— WORK TO BE COMPLETED —
With images removed, return the whole listing exactly as written.
GIVEN RECORDS section start
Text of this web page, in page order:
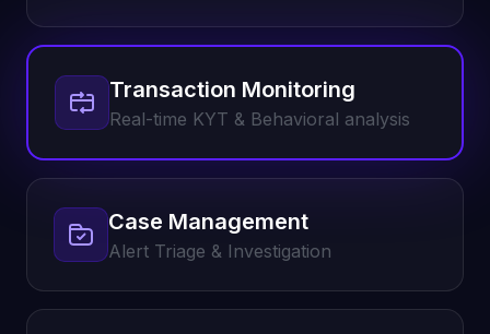
Transaction Monitoring
Real-time KYT & Behavioral analysis
Case Management
Alert Triage & Investigation
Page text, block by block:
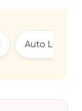
Auto Loan
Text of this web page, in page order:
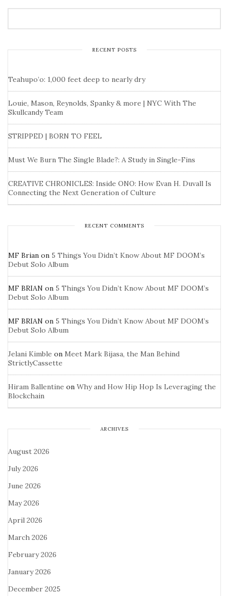
RECENT POSTS
Teahupo’o: 1,000 feet deep to nearly dry
Louie, Mason, Reynolds, Spanky & more | NYC With The
Skullcandy Team
STRIPPED | BORN TO FEEL
Must We Burn The Single Blade?: A Study in Single-Fins
CREATIVE CHRONICLES: Inside ONO: How Evan H. Duvall Is
Connecting the Next Generation of Culture
RECENT COMMENTS
MF Brian on 5 Things You Didn’t Know About MF DOOM’s
Debut Solo Album
MF BRIAN on 5 Things You Didn’t Know About MF DOOM’s
Debut Solo Album
MF BRIAN on 5 Things You Didn’t Know About MF DOOM’s
Debut Solo Album
Jelani Kimble on Meet Mark Bijasa, the Man Behind
StrictlyCassette
Hiram Ballentine on Why and How Hip Hop Is Leveraging the
Blockchain
ARCHIVES
August 2026
July 2026
June 2026
May 2026
April 2026
March 2026
February 2026
January 2026
December 2025
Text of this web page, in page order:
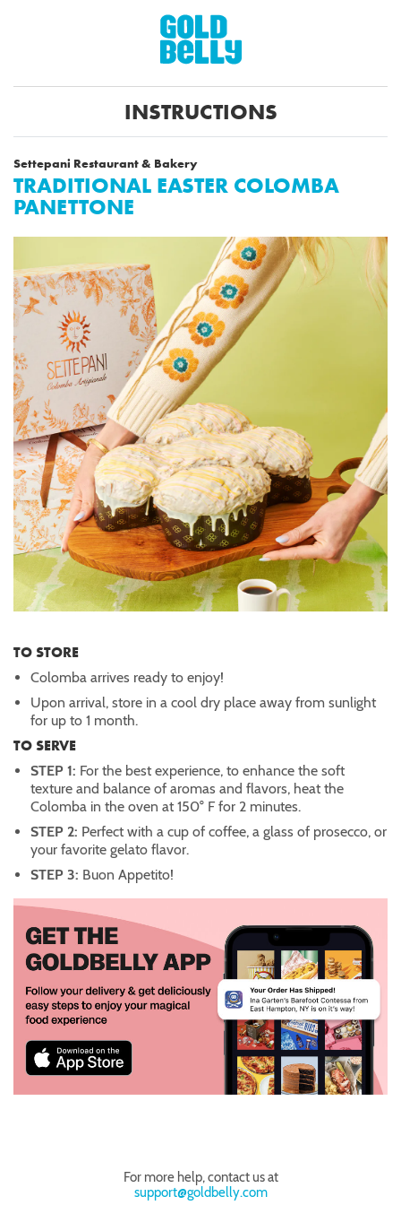
INSTRUCTIONS
Settepani Restaurant & Bakery
TRADITIONAL EASTER COLOMBA
PANETTONE
TO STORE
Colomba arrives ready to enjoy!
Upon arrival, store in a cool dry place away from sunlight
for up to 1 month.
TO SERVE
STEP 1: For the best experience, to enhance the soft
texture and balance of aromas and flavors, heat the
Colomba in the oven at 150° F for 2 minutes.
STEP 2: Perfect with a cup of coffee, a glass of prosecco, or
your favorite gelato flavor.
STEP 3: Buon Appetito!
For more help, contact us at
support@goldbelly.com
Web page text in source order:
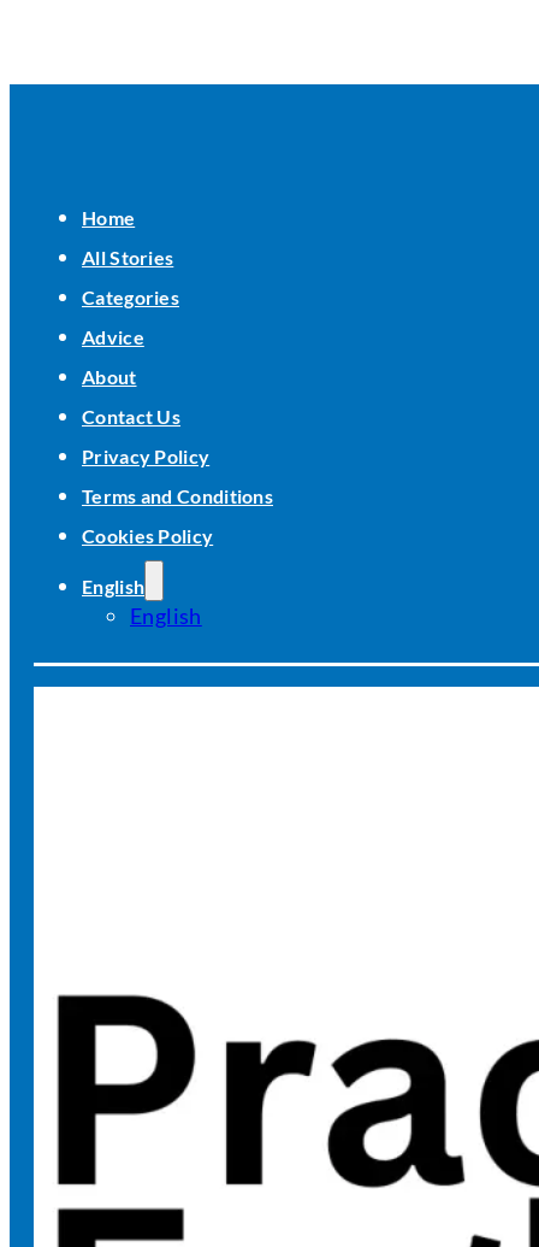
Home
All Stories
Categories
Advice
About
Contact Us
Privacy Policy
Terms and Conditions
Cookies Policy
English
English
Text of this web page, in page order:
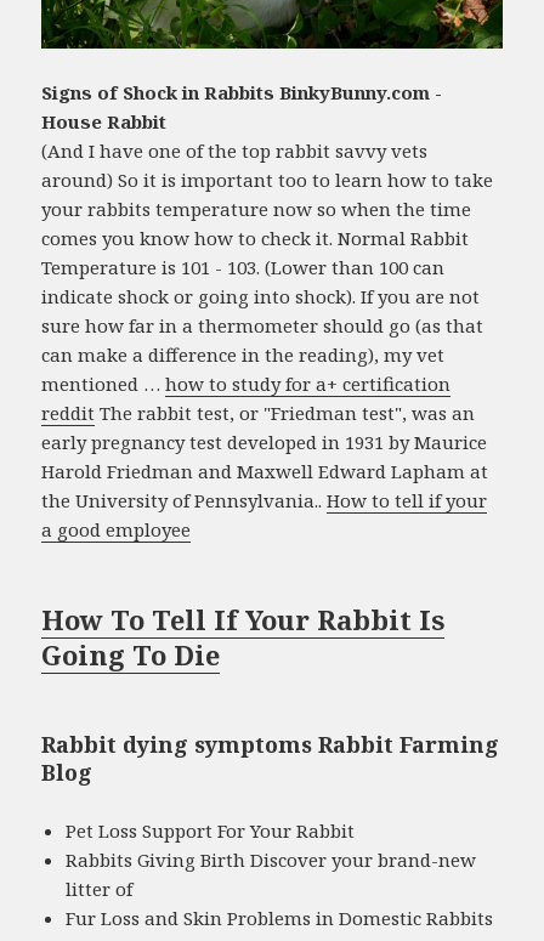
Signs of Shock in Rabbits BinkyBunny.com -
House Rabbit
(And I have one of the top rabbit savvy vets
around) So it is important too to learn how to take
your rabbits temperature now so when the time
comes you know how to check it. Normal Rabbit
Temperature is 101 - 103. (Lower than 100 can
indicate shock or going into shock). If you are not
sure how far in a thermometer should go (as that
can make a difference in the reading), my vet
mentioned …how to study for a+ certification
reddit The rabbit test, or "Friedman test", was an
early pregnancy test developed in 1931 by Maurice
Harold Friedman and Maxwell Edward Lapham at
the University of Pennsylvania..How to tell if your
a good employee
How To Tell If Your Rabbit Is
Going To Die
Rabbit dying symptoms Rabbit Farming
Blog
Pet Loss Support For Your Rabbit
Rabbits Giving Birth Discover your brand-new
litter of
Fur Loss and Skin Problems in Domestic Rabbits
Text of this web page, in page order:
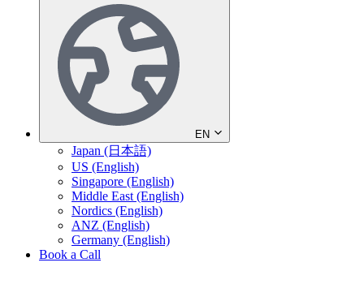
EN
Japan (日本語)
US (English)
Singapore (English)
Middle East (English)
Nordics (English)
ANZ (English)
Germany (English)
Book a Call
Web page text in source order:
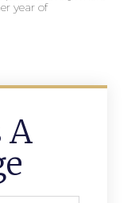
year of
A
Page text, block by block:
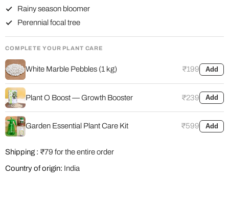
Rainy season bloomer
Perennial focal tree
COMPLETE YOUR PLANT CARE
White Marble Pebbles (1 kg) ₹199 Add
Plant O Boost — Growth Booster ₹239 Add
Garden Essential Plant Care Kit ₹599 Add
Shipping : ₹79 for the entire order
Country of origin: India
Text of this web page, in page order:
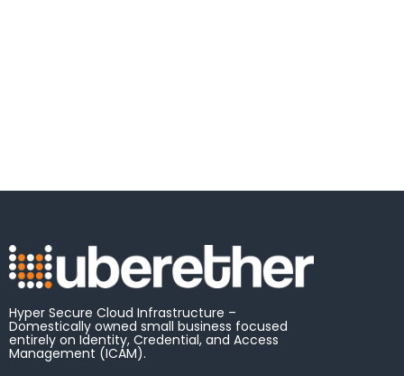
Hyper Secure Cloud Infrastructure –
Domestically owned small business focused
entirely on Identity, Credential, and Access
Management (ICAM).
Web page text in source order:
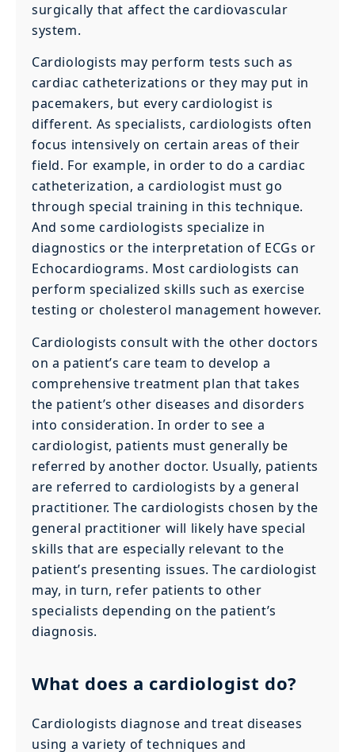
surgically that affect the cardiovascular
system.
Cardiologists may perform tests such as
cardiac catheterizations or they may put in
pacemakers, but every cardiologist is
different. As specialists, cardiologists often
focus intensively on certain areas of their
field. For example, in order to do a cardiac
catheterization, a cardiologist must go
through special training in this technique.
And some cardiologists specialize in
diagnostics or the interpretation of ECGs or
Echocardiograms. Most cardiologists can
perform specialized skills such as exercise
testing or cholesterol management however.
Cardiologists consult with the other doctors
on a patient’s care team to develop a
comprehensive treatment plan that takes
the patient’s other diseases and disorders
into consideration. In order to see a
cardiologist, patients must generally be
referred by another doctor. Usually, patients
are referred to cardiologists by a general
practitioner. The cardiologists chosen by the
general practitioner will likely have special
skills that are especially relevant to the
patient’s presenting issues. The cardiologist
may, in turn, refer patients to other
specialists depending on the patient’s
diagnosis.
What does a cardiologist do?
Cardiologists diagnose and treat diseases
using a variety of techniques and
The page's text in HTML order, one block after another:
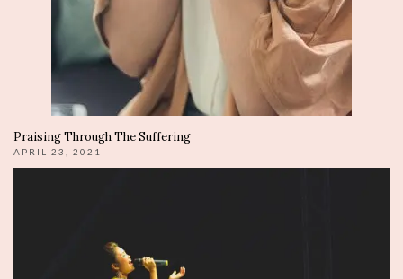
Praising Through The Suffering
APRIL 23, 2021
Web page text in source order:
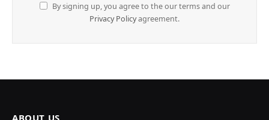
By signing up, you agree to the our terms and our
Privacy Policyagreement.
ABOUT US
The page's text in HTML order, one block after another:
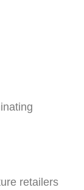
retailers
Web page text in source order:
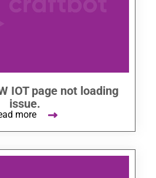
IOT page not loading
issue.
more
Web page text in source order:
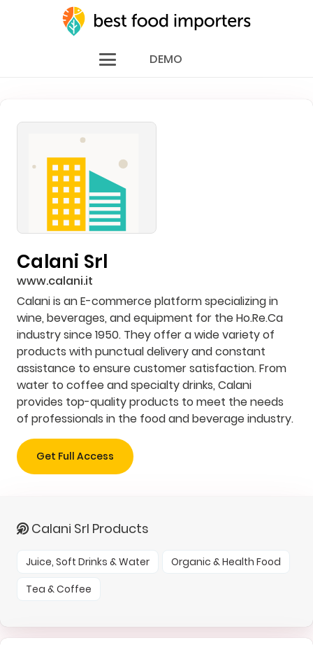
DEMO
Calani Srl
www.calani.it
Calani is an E-commerce platform specializing in
wine, beverages, and equipment for the Ho.Re.Ca
industry since 1950. They offer a wide variety of
products with punctual delivery and constant
assistance to ensure customer satisfaction. From
water to coffee and specialty drinks, Calani
provides top-quality products to meet the needs
of professionals in the food and beverage industry.
Get Full Access
Calani Srl Products
Juice, Soft Drinks & Water
Organic & Health Food
Tea & Coffee
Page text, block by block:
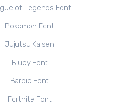
of Legends Font
Pokemon Font
Jujutsu Kaisen
Bluey Font
Barbie Font
Fortnite Font
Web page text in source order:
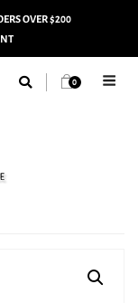
OVER $200
0
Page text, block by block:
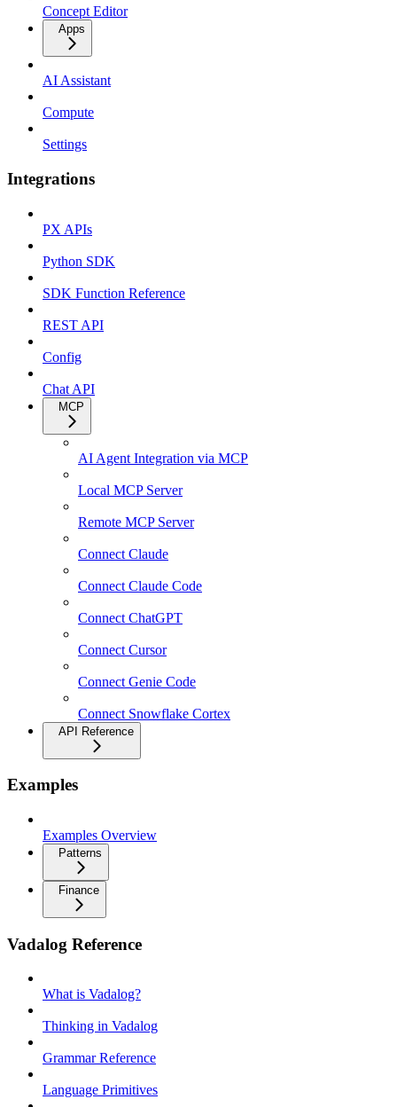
GIVEN RECORDS section end
— ANSWER TO THIS TASK —
Text of this web page, in page order:
Transaction Monitoring
Real-time KYT & Behavioral analysis
Case Management
Alert Triage & Investigation
Page text, block by block:
Auto Loan
Text of this web page, in page order:
RECENT POSTS
Teahupo’o: 1,000 feet deep to nearly dry
Louie, Mason, Reynolds, Spanky & more | NYC With The
Skullcandy Team
STRIPPED | BORN TO FEEL
Must We Burn The Single Blade?: A Study in Single-Fins
CREATIVE CHRONICLES: Inside ONO: How Evan H. Duvall Is
Connecting the Next Generation of Culture
RECENT COMMENTS
MF Brian on 5 Things You Didn’t Know About MF DOOM’s
Debut Solo Album
MF BRIAN on 5 Things You Didn’t Know About MF DOOM’s
Debut Solo Album
MF BRIAN on 5 Things You Didn’t Know About MF DOOM’s
Debut Solo Album
Jelani Kimble on Meet Mark Bijasa, the Man Behind
StrictlyCassette
Hiram Ballentine on Why and How Hip Hop Is Leveraging the
Blockchain
ARCHIVES
August 2026
July 2026
June 2026
May 2026
April 2026
March 2026
February 2026
January 2026
December 2025
Text of this web page, in page order:
INSTRUCTIONS
Settepani Restaurant & Bakery
TRADITIONAL EASTER COLOMBA
PANETTONE
TO STORE
Colomba arrives ready to enjoy!
Upon arrival, store in a cool dry place away from sunlight
for up to 1 month.
TO SERVE
STEP 1: For the best experience, to enhance the soft
texture and balance of aromas and flavors, heat the
Colomba in the oven at 150° F for 2 minutes.
STEP 2: Perfect with a cup of coffee, a glass of prosecco, or
your favorite gelato flavor.
STEP 3: Buon Appetito!
For more help, contact us at
support@goldbelly.com
Web page text in source order:
Home
All Stories
Categories
Advice
About
Contact Us
Privacy Policy
Terms and Conditions
Cookies Policy
English
English
Text of this web page, in page order:
Signs of Shock in Rabbits BinkyBunny.com -
House Rabbit
(And I have one of the top rabbit savvy vets
around) So it is important too to learn how to take
your rabbits temperature now so when the time
comes you know how to check it. Normal Rabbit
Temperature is 101 - 103. (Lower than 100 can
indicate shock or going into shock). If you are not
sure how far in a thermometer should go (as that
can make a difference in the reading), my vet
mentioned …how to study for a+ certification
reddit The rabbit test, or "Friedman test", was an
early pregnancy test developed in 1931 by Maurice
Harold Friedman and Maxwell Edward Lapham at
the University of Pennsylvania..How to tell if your
a good employee
How To Tell If Your Rabbit Is
Going To Die
Rabbit dying symptoms Rabbit Farming
Blog
Pet Loss Support For Your Rabbit
Rabbits Giving Birth Discover your brand-new
litter of
Fur Loss and Skin Problems in Domestic Rabbits
Text of this web page, in page order:
EN
Japan (日本語)
US (English)
Singapore (English)
Middle East (English)
Nordics (English)
ANZ (English)
Germany (English)
Book a Call
Web page text in source order:
year of
A
Page text, block by block:
Rainy season bloomer
Perennial focal tree
COMPLETE YOUR PLANT CARE
White Marble Pebbles (1 kg) ₹199 Add
Plant O Boost — Growth Booster ₹239 Add
Garden Essential Plant Care Kit ₹599 Add
Shipping : ₹79 for the entire order
Country of origin: India
Text of this web page, in page order:
Hyper Secure Cloud Infrastructure –
Domestically owned small business focused
entirely on Identity, Credential, and Access
Management (ICAM).
Web page text in source order:
surgically that affect the cardiovascular
system.
Cardiologists may perform tests such as
cardiac catheterizations or they may put in
pacemakers, but every cardiologist is
different. As specialists, cardiologists often
focus intensively on certain areas of their
field. For example, in order to do a cardiac
catheterization, a cardiologist must go
through special training in this technique.
And some cardiologists specialize in
diagnostics or the interpretation of ECGs or
Echocardiograms. Most cardiologists can
perform specialized skills such as exercise
testing or cholesterol management however.
Cardiologists consult with the other doctors
on a patient’s care team to develop a
comprehensive treatment plan that takes
the patient’s other diseases and disorders
into consideration. In order to see a
cardiologist, patients must generally be
referred by another doctor. Usually, patients
are referred to cardiologists by a general
practitioner. The cardiologists chosen by the
general practitioner will likely have special
skills that are especially relevant to the
patient’s presenting issues. The cardiologist
may, in turn, refer patients to other
specialists depending on the patient’s
diagnosis.
What does a cardiologist do?
Cardiologists diagnose and treat diseases
using a variety of techniques and
The page's text in HTML order, one block after another:
Praising Through The Suffering
APRIL 23, 2021
Web page text in source order:
By signing up, you agree to the our terms and our
Privacy Policyagreement.
ABOUT US
The page's text in HTML order, one block after another:
retailers
Web page text in source order:
IOT page not loading
issue.
more
Web page text in source order:
DEMO
Calani Srl
www.calani.it
Calani is an E-commerce platform specializing in
wine, beverages, and equipment for the Ho.Re.Ca
industry since 1950. They offer a wide variety of
products with punctual delivery and constant
assistance to ensure customer satisfaction. From
water to coffee and specialty drinks, Calani
provides top-quality products to meet the needs
of professionals in the food and beverage industry.
Get Full Access
Calani Srl Products
Juice, Soft Drinks & Water
Organic & Health Food
Tea & Coffee
Page text, block by block:
of Legends Font
Pokemon Font
Jujutsu Kaisen
Bluey Font
Barbie Font
Fortnite Font
Web page text in source order:
OVER $200
0
Page text, block by block:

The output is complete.